I am hoping this is not "Yet Another Post about BI on Hadoop", let's see what you think.
Before we delve into rethinking BI on Hadoop, I would like to ask something to the reader. What is the first thing that comes to your mind when thinking about Business Intelligence (BI)?
My gut feeling - based on experience and assuming the audience have some exposure to the term - is that a high percentage of people would have thought about DWH, SQL, RDBMS, followed by Tableau and Qlikview. It just so happens that the standard description of Business Intelligence in Wikipedia does not mention any of these!
The point I am making is that we all have some biased views resulting from our exposure to what we hear, learn, adapt and forget. My hope is that in the following sections of this article I will get you to rethink what we know about BI and more precisely, the scope for Hadoop/Big Data related technologies to provide business information, which I believe is the ultimate goal of BI.
Modelling your data to extract business information
There must be a good reason we keep thinking of DWH, SQL and RDBMS when considering BI. These technologies have been used for decades to represent business information in a concise and efficient way. When storage, memory and computation resources were costly, it was critical to normalise and index data efficiently, minimising costs by reducing duplicate data and avoiding unnecessary computation cycles reading the same or unnecessary details.
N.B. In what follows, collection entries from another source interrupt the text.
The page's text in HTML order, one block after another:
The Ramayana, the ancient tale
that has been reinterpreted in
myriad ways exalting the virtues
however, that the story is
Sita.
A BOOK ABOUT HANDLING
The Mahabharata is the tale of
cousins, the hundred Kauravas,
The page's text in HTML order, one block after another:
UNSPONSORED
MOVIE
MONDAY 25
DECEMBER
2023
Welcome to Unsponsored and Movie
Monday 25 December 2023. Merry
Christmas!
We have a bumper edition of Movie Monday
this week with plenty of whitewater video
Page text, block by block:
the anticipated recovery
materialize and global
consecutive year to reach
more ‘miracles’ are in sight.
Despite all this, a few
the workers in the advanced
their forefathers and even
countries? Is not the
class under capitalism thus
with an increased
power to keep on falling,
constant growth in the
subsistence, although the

Innovations at IBM concerning data modelling by E. F. Codd in 1971 with the Third normal form for OLTP DBs, then Dr Ralph Kimball with his Dimensional Model in DWH presented in his first book "The Data Warehouse Toolkit" back in 1996, cemented data modelling as critical to providing business information. I will follow up on Data Modelling in a future post, where I intend to introduce a number of innovative approaches like Data Vault.
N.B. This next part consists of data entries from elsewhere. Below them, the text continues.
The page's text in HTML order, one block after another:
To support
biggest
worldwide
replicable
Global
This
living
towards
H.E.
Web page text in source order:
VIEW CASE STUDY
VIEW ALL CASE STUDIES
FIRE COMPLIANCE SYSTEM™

Hadoop - The bulky kid on the block
However BI, like everything else in this fast paced technological world is subject to changes and evolutions. Hadoop appeared originally in 2011 as a platform to crack vasts amounts of Internet data in a simple but efficient way, based on the Google white paper and developed in plain Java at Yahoo; the Map Reduce programming model was a good divide and conquer approach to processing all that clickstream data.
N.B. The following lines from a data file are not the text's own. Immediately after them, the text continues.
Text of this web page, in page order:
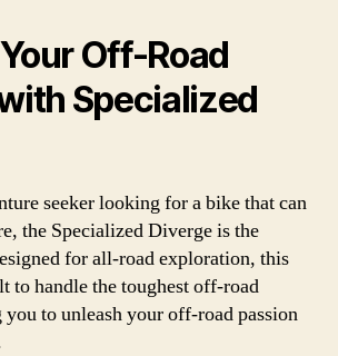
Off-Road
Specialized
seeker looking for a bike that can
the Specialized Diverge is the
for all-road exploration, this
to handle the toughest off-road
to unleash your off-road passion
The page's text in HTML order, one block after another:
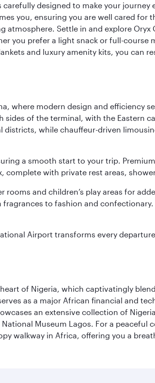
designed to make your
you, ensuring you are well cared
atmosphere. Settle in and explore
you prefer a light snack or full-
and luxury amenity kits, you can
where modern design and efficiency
of the terminal, with the Eastern
while chauffeur-driven
a smooth start to your trip.
complete with private rest areas,
and children’s play areas for
to fashion and
Airport transforms every
of Nigeria, which captivatingly
as a major African financial and
an extensive collection of
Museum Lagos. For a peaceful
walkway in Africa, offering you a
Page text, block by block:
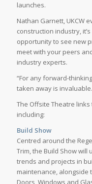
launches.
Nathan Garnett, UKCW
construction industry,
opportunity to see new
meet with your peers
industry experts.
“For any forward-
taken away is
The Offsite Theatre links
including:
Build Show
Centred around the
Trim, the Build Show
trends and projects in
maintenance, alongside
Doors, Windows and
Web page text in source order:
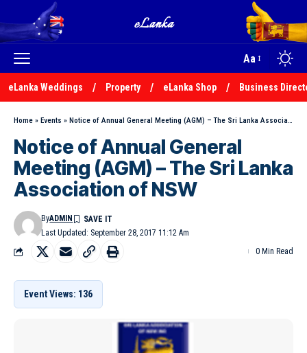
Aa
eLanka Weddings Property eLanka Shop Business
Home » Events » Notice of Annual General Meeting (AGM) – The Sri Lanka Association of NSW
Notice of Annual General
Meeting (AGM) – The Sri Lanka
Association of NSW
Last Updated: September 28, 2017 11:12 Am
ByADMIN
0 Min Read
Event Views: 136

Since then, Hadoop has evolved into a Big Data ecosystem of different features & languages:
- Combining Object-Oriented and Functional Programming with Java, Python and Scala, providing an interpreter for rapid and iterative development;
- Supporting different data flows with Spark (Batch vs. Streaming) including Machine Learning and Graph Analysis;
- Advanced SQL query engines for Big Data;
- Combining data workloads for batch and streaming with Kafka, HDFS and Kudu.
In summary, an ecosystem of technologies and vendor solutions developed on top to cover different needs. Hadoop was not here to replace DWH or other BI solutions but to complement and enrich the way we provide business information.
The Hadoop way for BI
Now that in theory, we have put aside our biased views and we have refreshed ourselves on some fundamental principles about modelling and Hadoop, I would like to share the Hadoop BI use cases which, in my opinion and based on my experience, are the most successful ones:
- DWH augmentation - Either replacing existing ETL workflows or implementing new ones on top of existing DWH implementations, bringing among other things scalability to process big data and cheap archival/staging areas
- COTS solutions based on Hadoop - Highly specialised platforms for accessing and understanding Big Data. Some examples include:
- SQL on Hadoop engines, a.k.a. Massive Parallel Processing (MPP) engines, like:
We will go through some of these topics in future posts, but some core strengths of Hadoop are:
- Hadoop allows the enterprise to augment existing BI tools, bringing Advanced Analytics in the form of Scalable Machine Learning
- It aims to support Predictive and Prescriptive analytics, while the more Descriptive Analytics can remain in existing BI platforms
- It is THE environment to enable iterative exploratory analysis leveraging "Schema-on-Read" with full data access
You may wonder why I omitted terms such as "Data Lakes", "Data Hubs", "Snowflake schemas" and so on, common in BI terminology. I just tried to include the essential bits in this first post about rethinking BI on Hadoop, I will refer to more exotic terms once I delve into some of these areas in future posts.